Wednesday, August 30, 2006

Bye, bye love


Today I begin the process of grief as I embark on the journey of bidding farewell to one of my loved ones. We have been on many varied journeys throughout the course of our lives. Sometimes through stormy times (rain, snow and hail) and sometimes in the relative difficulty of high places followed by deep valleys (more difficult for me than her). I have held her tightly when the journey has taken us through some sharp and unexpected turns. She has been brave as she leans into the wind and holds firm.

I am willing to let her go, no, I must let her go. She will find someone else, and my heartcry is that she will be loved even as she knew I loved her. Her greatest gift to me was the freedom she brought into my life to live on a higher plane!

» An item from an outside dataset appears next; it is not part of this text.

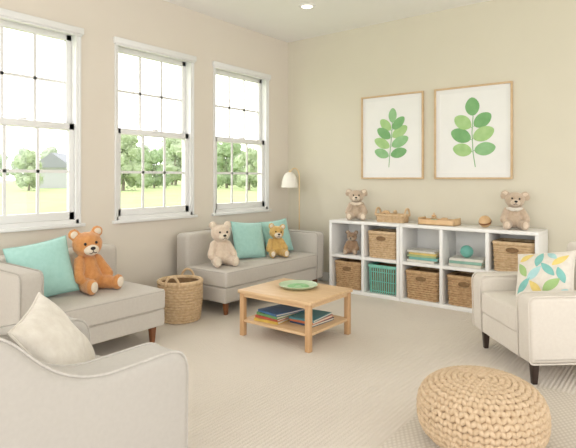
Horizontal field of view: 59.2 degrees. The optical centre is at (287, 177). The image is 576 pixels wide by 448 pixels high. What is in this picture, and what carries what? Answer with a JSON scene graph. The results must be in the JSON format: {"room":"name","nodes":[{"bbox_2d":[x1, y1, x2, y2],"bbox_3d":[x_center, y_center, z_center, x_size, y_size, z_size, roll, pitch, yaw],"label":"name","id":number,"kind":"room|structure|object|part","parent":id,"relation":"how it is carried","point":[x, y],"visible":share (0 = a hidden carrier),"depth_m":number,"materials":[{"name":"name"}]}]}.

I will remember her as I let her go - as I watch her open her arms for another. We have bid farewell, although I continue to pass her present resting place, wondering, will there be another - will she be abandoned?

The disbelief and anger is there no longer. I know the grief process will continue unabated deep in my soul in the days that lie ahead.

Farewell, I will always remember you. Go forth into the arms of another and continue your journey of pure joy.

Monday, August 28, 2006

Where we worship


WORSHIP AND CONSUMERISM

I was interested again as I visited two places of worship yesterday (Sunday) to compare the people. The first place was a church at a time when many I saw at the next place were most probably still sleeping. At church many were elderly, dressed fairly formally (I looked resplendent in my suit, of course) and while they spoke freely to each other and there was some laughter in their interactions most people were fairly somber and serious. They did not look as if they were enjoying themselves!

I then went to the shopping mall. The music playing through the system was pleasant and the people looked happy. It would appear that "shopping", and being together with loved ones and family in a mall was a more relaxed and more enjoyable experience than being in church.

I guess it continues to reinforce my view that for a large part of the population consumenrism is a far more popular spirituality than anything churches/mosques/synagogues are offering. The religious communities that are growing in number attempt to reflect the consumer approach that meets many peoples spirituality. I am concerned at how pervasive this superficial spirituality is among all people - accross all socio-economic categories. The capitalists prey on anyone with a buck to spend. Morality and responsiblity in our capitalist world continues to exploit all people who are desparate for a better life economically.

There has to be another way.

Thursday, August 24, 2006

My first blog

AN ANNIVERSARY

Here I sit, in virgin territory, as I post my first blog. It is a special day today. Exactly one year ago, to the day, my wife had a large tumour removed from her brain. A non-malignant acoustic neuroma (that's as far as my medical technical jargon goes) on the right side of her brain, touching the brain stem, about the size of a tennis ball was "debulked" in an 11 hour operation by two amazing neurosurgeons. Subsequently she has had radiostatic radiation that has, hopefully, necrotised the remaining tumour that could not be removed for fear of paralysis to the face. The only lasting effect is a scar hidden by her hair, some lack of feeling on her face and complete loss of hearing in her right ear (mostly used to her own advantage through a complicated process referred to as selective hearing). All a small price to pay for the wonderful joy of having her here with us.

Today I will continue to celebrate life, to live fully and laugh much.